To provide and maintain a Navy;

Congress is here granted authority to create and maintain a navy.

Unlike appropriations for the Army, appropriations for the Navy  have no time limit. The Founders regarded a standing Navy as no great threat to republican government, so long as the army was firmly under civilian control, and understood that building and fitting out ships required appropriations over periods of several years.

The Constitution was written and adopted at a time when Britain still ruled the waves. Having a Navy at all was a rather bold move. During the Revolutionary War, most ships under the American flag were privateers, civilian ships whose masters had letters of marque authorizing them to seize enemy shipping on behalf of the American government.

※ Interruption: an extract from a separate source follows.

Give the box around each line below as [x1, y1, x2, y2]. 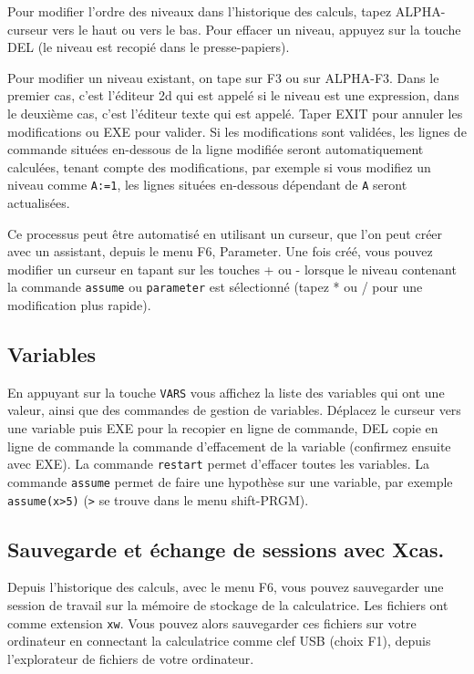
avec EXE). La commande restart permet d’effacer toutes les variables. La [7, 454, 430, 473]
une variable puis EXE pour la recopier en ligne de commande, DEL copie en [7, 419, 438, 438]
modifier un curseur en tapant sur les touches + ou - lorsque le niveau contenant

But lack of a navy had greatly hindered the American cause. During the disastrous New York campaign, the British had literally  hundreds of ships in New York Harbor or thereabouts, giving them a freedom of movement that allowed them to outflank the Americans repeatedly. (It could even be argued that this advantage was not pressed as hard as it could have been.) With this as recent history, the Founders were willing for Congress to provide as large a navy as the national budget would permit.

Nevertheless, it was not until well after the War of 1812 that the U.S. Navy was powerful enough even to be a regional naval power. The national defense relied on distance from potentially  hostile powers and on the Army, clearly the senior service throughout the early part of American history. It was not until the Civil War that the U.S. had a navy capable even of guaranteeing control of its own waters, and not until the post-World War I naval limitations treaties that the U.S. was acknowledged as the peer of the British in naval might.

Today the U.S. Navy is overwhelmingly the most powerful in the world, in contrast with an Army that is merely in the top ten. Together with the Air Force, the Navy is capable of projecting considerable power overseas — a recognition that isolation is no longer any protection, and an acknowledgement that we are the guarantors of the security of numerous smaller liberal states.